Shell has signalled the breakneck growth that racked up record profits for the oil company earlier this year will slow as weaker gas trading and lower refining margins hit recent profits.
The oil company was criticised for making huge profits during the cost of living crisis as Russia’s invasion of Ukraine pushed up prices of oil and gas. But Europe’s largest oil and gas firm said on Thursday that margins in its refining business had nearly halved, hitting its third-quarter profits which are due to be announced later this month.
Oil prices have fallen back from about $120 a barrel in June to about $90 as concerns of a recession in Europe and rampant global inflation weighed on commodity prices. The Opec cartel of oil-producing nations and its allies on Wednesday agreed to cut oil production by 2m barrels a day to increase prices, angering the White House.

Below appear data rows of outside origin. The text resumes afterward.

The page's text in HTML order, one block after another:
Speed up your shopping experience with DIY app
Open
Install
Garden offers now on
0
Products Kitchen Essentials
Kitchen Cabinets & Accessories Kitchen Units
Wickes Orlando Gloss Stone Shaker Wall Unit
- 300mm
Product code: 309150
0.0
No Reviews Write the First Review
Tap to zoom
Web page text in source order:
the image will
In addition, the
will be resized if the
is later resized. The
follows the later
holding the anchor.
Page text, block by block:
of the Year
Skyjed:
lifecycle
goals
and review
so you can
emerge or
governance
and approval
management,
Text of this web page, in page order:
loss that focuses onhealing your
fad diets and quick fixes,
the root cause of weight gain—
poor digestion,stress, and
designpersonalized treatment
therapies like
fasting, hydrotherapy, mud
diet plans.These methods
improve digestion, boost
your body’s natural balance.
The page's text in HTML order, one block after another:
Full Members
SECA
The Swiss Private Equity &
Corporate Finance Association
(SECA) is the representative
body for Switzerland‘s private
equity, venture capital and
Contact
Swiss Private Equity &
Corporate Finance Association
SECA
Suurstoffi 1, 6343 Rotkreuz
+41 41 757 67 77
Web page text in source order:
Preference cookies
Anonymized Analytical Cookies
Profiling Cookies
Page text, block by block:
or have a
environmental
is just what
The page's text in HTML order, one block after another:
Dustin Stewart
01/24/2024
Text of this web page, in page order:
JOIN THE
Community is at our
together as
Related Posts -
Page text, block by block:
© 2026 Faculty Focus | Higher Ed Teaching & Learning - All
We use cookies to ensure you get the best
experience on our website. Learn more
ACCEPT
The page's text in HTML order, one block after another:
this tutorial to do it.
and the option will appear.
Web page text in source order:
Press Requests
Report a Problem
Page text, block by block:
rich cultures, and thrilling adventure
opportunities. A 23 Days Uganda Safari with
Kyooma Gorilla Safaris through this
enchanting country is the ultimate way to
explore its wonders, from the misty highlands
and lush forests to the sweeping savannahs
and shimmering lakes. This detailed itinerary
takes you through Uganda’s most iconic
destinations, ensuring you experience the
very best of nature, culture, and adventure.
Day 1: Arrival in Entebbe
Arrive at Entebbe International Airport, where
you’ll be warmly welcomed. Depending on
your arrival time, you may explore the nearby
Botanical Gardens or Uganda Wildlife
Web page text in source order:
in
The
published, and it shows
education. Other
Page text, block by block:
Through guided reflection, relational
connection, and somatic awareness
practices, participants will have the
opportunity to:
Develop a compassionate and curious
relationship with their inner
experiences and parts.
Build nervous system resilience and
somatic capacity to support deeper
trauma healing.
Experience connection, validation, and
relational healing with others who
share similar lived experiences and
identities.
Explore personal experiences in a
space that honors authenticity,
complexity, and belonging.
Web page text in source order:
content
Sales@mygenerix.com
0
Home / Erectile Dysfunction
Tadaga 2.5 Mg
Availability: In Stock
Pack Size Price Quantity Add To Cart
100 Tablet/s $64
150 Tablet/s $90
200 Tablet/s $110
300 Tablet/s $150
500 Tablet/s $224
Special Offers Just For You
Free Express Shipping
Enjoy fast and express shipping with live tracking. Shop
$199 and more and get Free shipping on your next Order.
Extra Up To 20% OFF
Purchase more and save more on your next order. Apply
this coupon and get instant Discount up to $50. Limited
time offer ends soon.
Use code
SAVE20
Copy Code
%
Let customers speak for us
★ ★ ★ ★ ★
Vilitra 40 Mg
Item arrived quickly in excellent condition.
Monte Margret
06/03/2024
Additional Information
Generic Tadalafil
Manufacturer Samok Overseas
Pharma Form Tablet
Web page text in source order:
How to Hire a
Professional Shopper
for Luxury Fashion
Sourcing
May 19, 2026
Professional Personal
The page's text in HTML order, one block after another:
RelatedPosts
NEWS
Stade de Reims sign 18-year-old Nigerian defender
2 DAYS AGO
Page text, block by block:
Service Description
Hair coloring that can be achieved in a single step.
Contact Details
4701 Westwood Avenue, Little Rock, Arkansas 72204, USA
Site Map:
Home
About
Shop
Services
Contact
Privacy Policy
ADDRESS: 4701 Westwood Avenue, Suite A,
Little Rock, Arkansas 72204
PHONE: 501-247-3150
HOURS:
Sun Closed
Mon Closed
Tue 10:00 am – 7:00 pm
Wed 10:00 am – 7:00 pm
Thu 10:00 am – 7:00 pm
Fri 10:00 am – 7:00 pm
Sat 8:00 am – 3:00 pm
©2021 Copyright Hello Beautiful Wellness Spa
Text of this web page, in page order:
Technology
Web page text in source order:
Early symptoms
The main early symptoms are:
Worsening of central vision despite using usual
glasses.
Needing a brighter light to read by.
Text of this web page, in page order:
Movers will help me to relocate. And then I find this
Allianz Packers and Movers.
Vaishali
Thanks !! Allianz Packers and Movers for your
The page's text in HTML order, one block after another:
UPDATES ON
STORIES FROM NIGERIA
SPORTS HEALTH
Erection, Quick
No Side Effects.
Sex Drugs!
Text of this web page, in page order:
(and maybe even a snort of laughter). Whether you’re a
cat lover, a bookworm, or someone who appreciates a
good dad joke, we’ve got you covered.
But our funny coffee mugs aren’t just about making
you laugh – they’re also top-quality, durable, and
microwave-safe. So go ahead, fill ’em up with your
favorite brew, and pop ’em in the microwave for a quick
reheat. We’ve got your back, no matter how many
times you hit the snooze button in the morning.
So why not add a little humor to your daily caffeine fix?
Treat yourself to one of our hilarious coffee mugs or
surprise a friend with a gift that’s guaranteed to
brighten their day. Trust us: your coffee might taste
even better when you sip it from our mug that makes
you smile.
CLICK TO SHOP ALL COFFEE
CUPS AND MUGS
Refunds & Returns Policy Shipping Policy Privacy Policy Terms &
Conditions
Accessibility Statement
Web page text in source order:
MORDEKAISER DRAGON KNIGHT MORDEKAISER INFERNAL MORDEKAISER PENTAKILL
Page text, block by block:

Shell said its refining margins in the three months to the end of September were about $15 a barrel, against $28 a barrel in the previous quarter. The company expects this to have a “negative impact of between $1bn and $1.4bn” on its third-quarter underlying profits.
Refining margins have been under scrutiny since the summer when the then former business secretary Kwasi Kwarteng ordered the Competition and Markets Authority to study the fuel retailing market. The CMA raised concerns over the size of the margins being taken by refineries.
Shell also said its chemicals business had been hit by a drop in the global demand for plastic, from $86 per tonne in the previous quarter to minus $27 per tonne over the last 12 weeks.